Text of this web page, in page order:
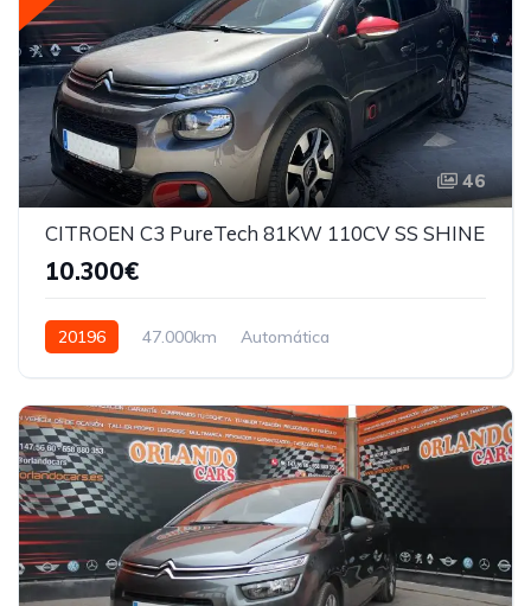
46
CITROEN C3 PureTech 81KW 110CV SS SHINE
10.300€
20196 47.000km
Automática
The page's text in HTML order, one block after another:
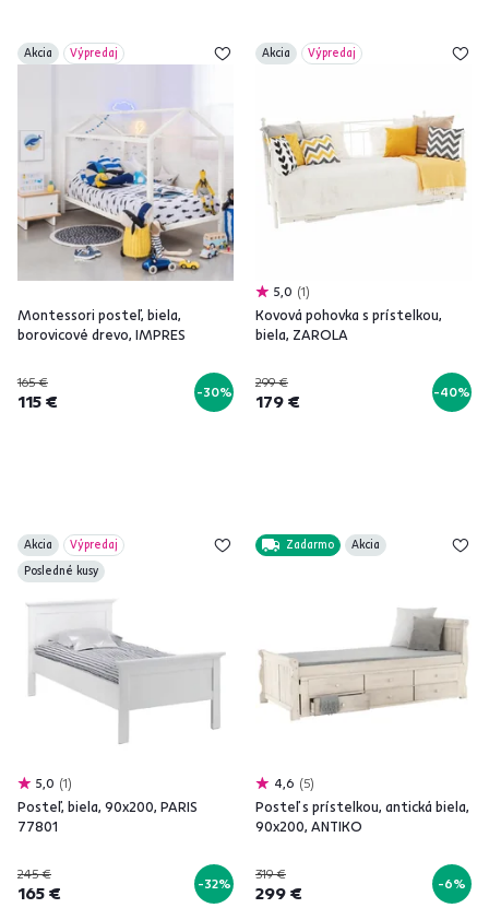
Akcia Výpredaj
Montessori posteľ, biela,
borovicové drevo, IMPRES
165 €
115 € -30%
Akcia Výpredaj
5,0 1
Kovová pohovka s prístelkou,
biela, ZAROLA
299 €
179 € -40%
Akcia
Výpredaj
Posledné kusy
5,0 1
Posteľ, biela, 90x200, PARIS
77801
245 €
165 € -32%
Zadarmo Akcia
4,6 5
Posteľ s prístelkou, antická biela,
90x200, ANTIKO
319 €
299 € -6%
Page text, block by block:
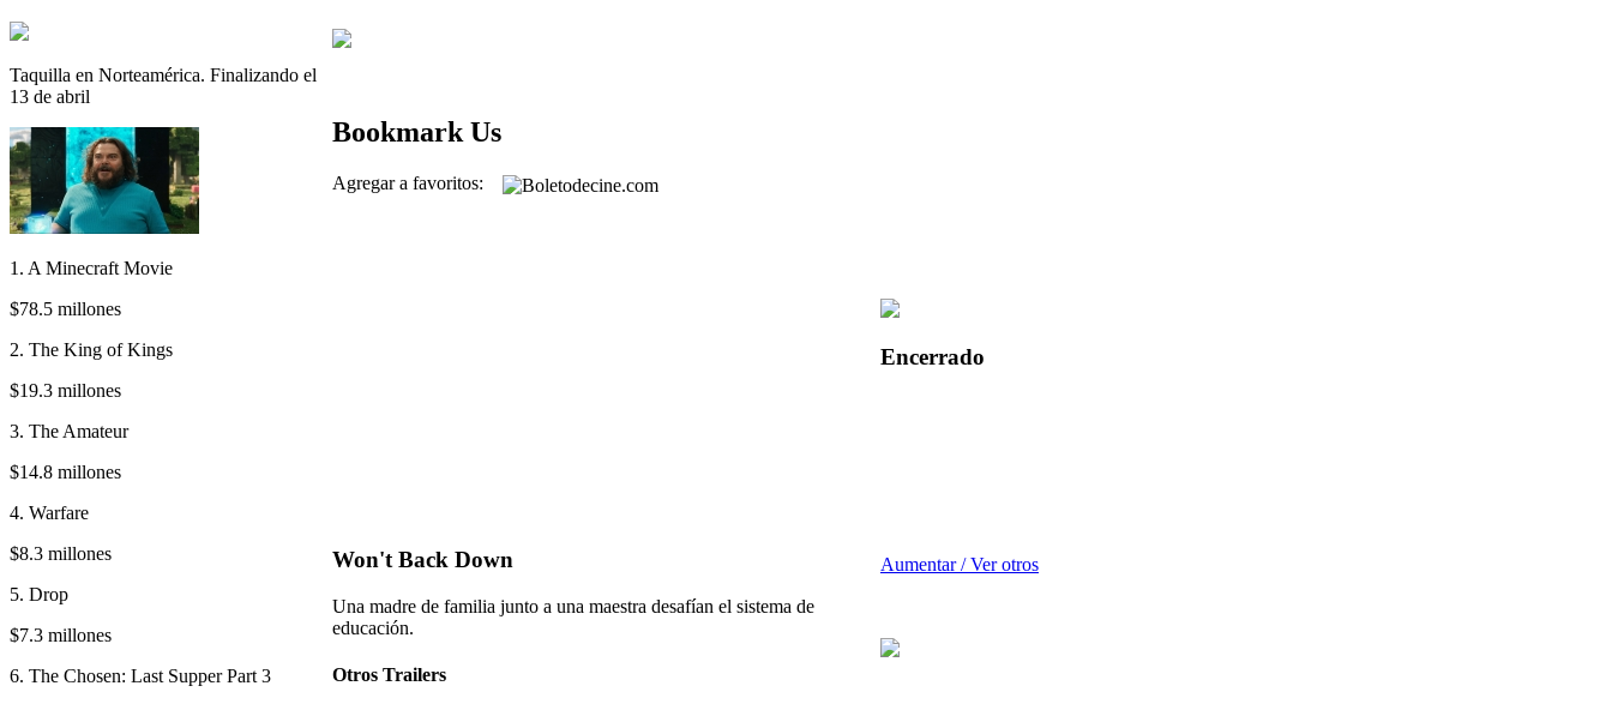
——
With all pictures omitted, repeat every record above word for word.

Text of this web page, in page order:
46
CITROEN C3 PureTech 81KW 110CV SS SHINE
10.300€
20196 47.000km
Automática
The page's text in HTML order, one block after another:
Akcia Výpredaj
Montessori posteľ, biela,
borovicové drevo, IMPRES
165 €
115 € -30%
Akcia Výpredaj
5,0 1
Kovová pohovka s prístelkou,
biela, ZAROLA
299 €
179 € -40%
Akcia
Výpredaj
Posledné kusy
5,0 1
Posteľ, biela, 90x200, PARIS
77801
245 €
165 € -32%
Zadarmo Akcia
4,6 5
Posteľ s prístelkou, antická biela,
90x200, ANTIKO
319 €
299 € -6%
Page text, block by block:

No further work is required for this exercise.